### PROBLEM REQUIREMENTS
Could you set down exactly the lines in the records below between the line holding "stop before the" and the line holding "Lower staircase ledge", inclusive?
====== GIVEN RECORDS
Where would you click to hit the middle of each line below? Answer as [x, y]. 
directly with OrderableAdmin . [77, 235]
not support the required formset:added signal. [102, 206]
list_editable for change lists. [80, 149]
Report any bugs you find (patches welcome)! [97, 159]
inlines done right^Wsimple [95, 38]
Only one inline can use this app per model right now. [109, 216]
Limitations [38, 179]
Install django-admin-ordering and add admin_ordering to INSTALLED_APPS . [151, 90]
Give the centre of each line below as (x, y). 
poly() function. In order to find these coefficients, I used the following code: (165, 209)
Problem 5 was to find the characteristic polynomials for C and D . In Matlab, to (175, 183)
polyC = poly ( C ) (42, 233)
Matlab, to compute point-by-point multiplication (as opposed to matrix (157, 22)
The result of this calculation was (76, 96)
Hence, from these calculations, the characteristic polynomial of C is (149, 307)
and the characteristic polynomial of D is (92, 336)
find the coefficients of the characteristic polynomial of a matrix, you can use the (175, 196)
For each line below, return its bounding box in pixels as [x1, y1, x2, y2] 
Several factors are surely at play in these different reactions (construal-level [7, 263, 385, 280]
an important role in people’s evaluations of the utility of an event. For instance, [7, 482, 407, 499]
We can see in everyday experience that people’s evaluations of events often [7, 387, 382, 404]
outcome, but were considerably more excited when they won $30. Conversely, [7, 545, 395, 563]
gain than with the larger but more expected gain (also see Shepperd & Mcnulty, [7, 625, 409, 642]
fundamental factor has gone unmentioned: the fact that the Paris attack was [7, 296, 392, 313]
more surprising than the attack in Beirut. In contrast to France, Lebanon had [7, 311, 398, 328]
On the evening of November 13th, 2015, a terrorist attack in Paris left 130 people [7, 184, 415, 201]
============
====== GIVEN RECORDS
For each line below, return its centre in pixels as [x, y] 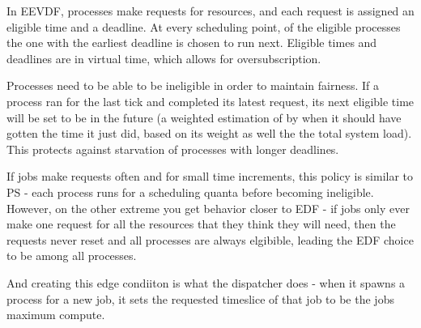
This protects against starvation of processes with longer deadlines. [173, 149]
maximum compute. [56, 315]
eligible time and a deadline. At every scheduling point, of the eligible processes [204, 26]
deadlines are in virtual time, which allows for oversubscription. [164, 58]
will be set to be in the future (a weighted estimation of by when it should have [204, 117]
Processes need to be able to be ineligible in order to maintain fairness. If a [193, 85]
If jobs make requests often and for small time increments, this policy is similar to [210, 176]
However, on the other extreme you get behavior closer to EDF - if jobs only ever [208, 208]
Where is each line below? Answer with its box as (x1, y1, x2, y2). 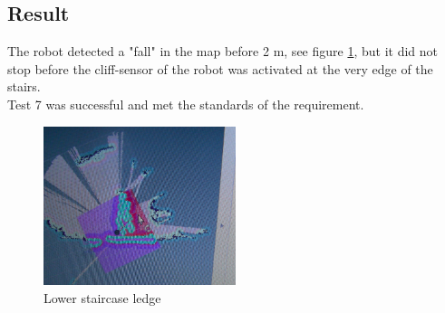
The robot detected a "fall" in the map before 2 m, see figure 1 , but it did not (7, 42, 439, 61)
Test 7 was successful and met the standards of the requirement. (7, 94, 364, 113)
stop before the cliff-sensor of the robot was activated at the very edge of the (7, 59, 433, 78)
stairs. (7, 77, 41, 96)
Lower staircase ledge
============
### OUTPUT
stop before the cliff-sensor of the robot was activated at the very edge of the (7, 59, 433, 78)
stairs. (7, 77, 41, 96)
Lower staircase ledge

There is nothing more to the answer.